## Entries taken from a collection

################

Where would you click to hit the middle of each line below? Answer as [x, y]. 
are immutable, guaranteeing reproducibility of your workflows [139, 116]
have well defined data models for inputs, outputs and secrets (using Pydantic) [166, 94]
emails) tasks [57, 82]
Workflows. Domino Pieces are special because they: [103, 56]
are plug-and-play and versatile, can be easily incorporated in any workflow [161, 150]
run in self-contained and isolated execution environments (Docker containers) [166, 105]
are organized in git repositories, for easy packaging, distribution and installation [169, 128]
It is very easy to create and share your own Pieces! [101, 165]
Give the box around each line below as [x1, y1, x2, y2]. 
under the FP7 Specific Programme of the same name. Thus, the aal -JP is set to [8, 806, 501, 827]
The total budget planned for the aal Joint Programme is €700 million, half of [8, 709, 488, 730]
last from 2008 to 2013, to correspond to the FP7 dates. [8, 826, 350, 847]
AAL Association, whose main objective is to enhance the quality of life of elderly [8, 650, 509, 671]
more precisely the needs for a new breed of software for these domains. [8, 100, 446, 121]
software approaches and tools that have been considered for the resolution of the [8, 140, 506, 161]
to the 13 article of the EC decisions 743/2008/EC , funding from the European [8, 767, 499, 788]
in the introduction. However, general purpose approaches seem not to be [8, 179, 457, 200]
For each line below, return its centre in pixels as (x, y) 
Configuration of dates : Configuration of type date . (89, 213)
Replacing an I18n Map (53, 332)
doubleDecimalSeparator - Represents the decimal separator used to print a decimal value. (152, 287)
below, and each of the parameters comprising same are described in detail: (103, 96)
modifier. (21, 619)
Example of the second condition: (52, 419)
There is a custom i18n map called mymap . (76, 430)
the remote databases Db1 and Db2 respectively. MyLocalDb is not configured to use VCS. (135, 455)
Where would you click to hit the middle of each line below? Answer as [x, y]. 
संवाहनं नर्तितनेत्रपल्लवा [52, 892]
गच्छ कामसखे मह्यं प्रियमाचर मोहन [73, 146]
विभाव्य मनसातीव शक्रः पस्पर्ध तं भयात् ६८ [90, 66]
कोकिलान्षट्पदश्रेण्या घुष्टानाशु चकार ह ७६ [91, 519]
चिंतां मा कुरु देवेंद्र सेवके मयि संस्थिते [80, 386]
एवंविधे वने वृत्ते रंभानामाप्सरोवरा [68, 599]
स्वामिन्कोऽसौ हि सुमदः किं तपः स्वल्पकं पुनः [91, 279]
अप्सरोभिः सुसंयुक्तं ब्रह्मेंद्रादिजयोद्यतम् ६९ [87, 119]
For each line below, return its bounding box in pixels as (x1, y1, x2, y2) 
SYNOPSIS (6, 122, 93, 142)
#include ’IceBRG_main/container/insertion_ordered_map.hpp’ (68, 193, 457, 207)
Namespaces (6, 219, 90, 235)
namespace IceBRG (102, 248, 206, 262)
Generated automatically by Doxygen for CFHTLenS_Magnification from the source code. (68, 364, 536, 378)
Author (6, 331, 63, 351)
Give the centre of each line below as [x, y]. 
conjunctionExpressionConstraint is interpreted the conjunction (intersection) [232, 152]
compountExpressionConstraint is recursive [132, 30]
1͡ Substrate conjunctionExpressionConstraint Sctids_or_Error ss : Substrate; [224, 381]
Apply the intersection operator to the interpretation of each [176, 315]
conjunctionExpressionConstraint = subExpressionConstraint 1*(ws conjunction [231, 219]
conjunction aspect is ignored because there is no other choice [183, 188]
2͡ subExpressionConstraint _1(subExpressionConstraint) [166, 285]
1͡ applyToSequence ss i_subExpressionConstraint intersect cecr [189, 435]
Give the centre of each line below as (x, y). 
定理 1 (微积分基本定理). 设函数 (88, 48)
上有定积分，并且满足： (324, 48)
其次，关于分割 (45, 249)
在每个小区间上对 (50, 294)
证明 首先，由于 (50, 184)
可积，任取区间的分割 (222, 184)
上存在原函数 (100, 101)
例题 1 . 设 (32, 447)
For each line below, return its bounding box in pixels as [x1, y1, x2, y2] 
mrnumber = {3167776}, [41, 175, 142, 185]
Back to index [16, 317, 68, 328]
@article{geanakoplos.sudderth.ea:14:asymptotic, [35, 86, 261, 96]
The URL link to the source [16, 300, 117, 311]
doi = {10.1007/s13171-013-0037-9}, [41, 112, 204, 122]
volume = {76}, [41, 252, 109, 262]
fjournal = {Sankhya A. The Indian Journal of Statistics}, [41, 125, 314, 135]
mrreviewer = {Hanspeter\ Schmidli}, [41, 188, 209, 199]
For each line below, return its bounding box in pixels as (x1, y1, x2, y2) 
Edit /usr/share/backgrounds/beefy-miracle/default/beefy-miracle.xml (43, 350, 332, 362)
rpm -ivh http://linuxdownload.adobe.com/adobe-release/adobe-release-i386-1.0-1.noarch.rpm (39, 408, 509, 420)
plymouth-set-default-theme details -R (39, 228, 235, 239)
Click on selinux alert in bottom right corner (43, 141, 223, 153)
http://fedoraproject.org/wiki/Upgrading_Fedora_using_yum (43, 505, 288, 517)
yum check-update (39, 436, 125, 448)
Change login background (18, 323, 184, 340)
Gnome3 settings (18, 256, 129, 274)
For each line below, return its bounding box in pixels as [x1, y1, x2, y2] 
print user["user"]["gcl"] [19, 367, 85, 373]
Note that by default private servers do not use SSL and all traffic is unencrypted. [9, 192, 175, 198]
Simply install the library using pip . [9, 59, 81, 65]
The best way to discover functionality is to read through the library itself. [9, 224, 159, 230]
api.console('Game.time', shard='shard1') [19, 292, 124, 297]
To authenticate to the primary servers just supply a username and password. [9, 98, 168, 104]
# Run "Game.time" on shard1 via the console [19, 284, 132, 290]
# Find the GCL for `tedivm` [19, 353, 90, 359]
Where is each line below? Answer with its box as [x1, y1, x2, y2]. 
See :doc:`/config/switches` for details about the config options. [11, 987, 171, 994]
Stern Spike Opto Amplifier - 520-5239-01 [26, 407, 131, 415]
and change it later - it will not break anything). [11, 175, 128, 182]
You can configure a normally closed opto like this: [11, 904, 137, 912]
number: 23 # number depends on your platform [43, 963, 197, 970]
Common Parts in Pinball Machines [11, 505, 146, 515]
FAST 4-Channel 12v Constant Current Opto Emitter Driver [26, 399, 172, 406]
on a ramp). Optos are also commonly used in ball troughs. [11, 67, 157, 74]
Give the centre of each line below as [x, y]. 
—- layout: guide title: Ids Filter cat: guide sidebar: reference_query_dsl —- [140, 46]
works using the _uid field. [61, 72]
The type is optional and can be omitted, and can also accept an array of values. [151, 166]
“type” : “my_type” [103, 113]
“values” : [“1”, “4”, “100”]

################

## ABOUT THIS EXERCISE
From the entries above, return exactly the line containing "are plug-and-play and", the line containing "the remote databases", and all lines between, and nothing else.

## EXERCISE ANSWER
are plug-and-play and versatile, can be easily incorporated in any workflow [161, 150]
run in self-contained and isolated execution environments (Docker containers) [166, 105]
are organized in git repositories, for easy packaging, distribution and installation [169, 128]
It is very easy to create and share your own Pieces! [101, 165]
Give the box around each line below as [x1, y1, x2, y2]. 
under the FP7 Specific Programme of the same name. Thus, the aal -JP is set to [8, 806, 501, 827]
The total budget planned for the aal Joint Programme is €700 million, half of [8, 709, 488, 730]
last from 2008 to 2013, to correspond to the FP7 dates. [8, 826, 350, 847]
AAL Association, whose main objective is to enhance the quality of life of elderly [8, 650, 509, 671]
more precisely the needs for a new breed of software for these domains. [8, 100, 446, 121]
software approaches and tools that have been considered for the resolution of the [8, 140, 506, 161]
to the 13 article of the EC decisions 743/2008/EC , funding from the European [8, 767, 499, 788]
in the introduction. However, general purpose approaches seem not to be [8, 179, 457, 200]
For each line below, return its centre in pixels as (x, y) 
Configuration of dates : Configuration of type date . (89, 213)
Replacing an I18n Map (53, 332)
doubleDecimalSeparator - Represents the decimal separator used to print a decimal value. (152, 287)
below, and each of the parameters comprising same are described in detail: (103, 96)
modifier. (21, 619)
Example of the second condition: (52, 419)
There is a custom i18n map called mymap . (76, 430)
the remote databases Db1 and Db2 respectively. MyLocalDb is not configured to use VCS. (135, 455)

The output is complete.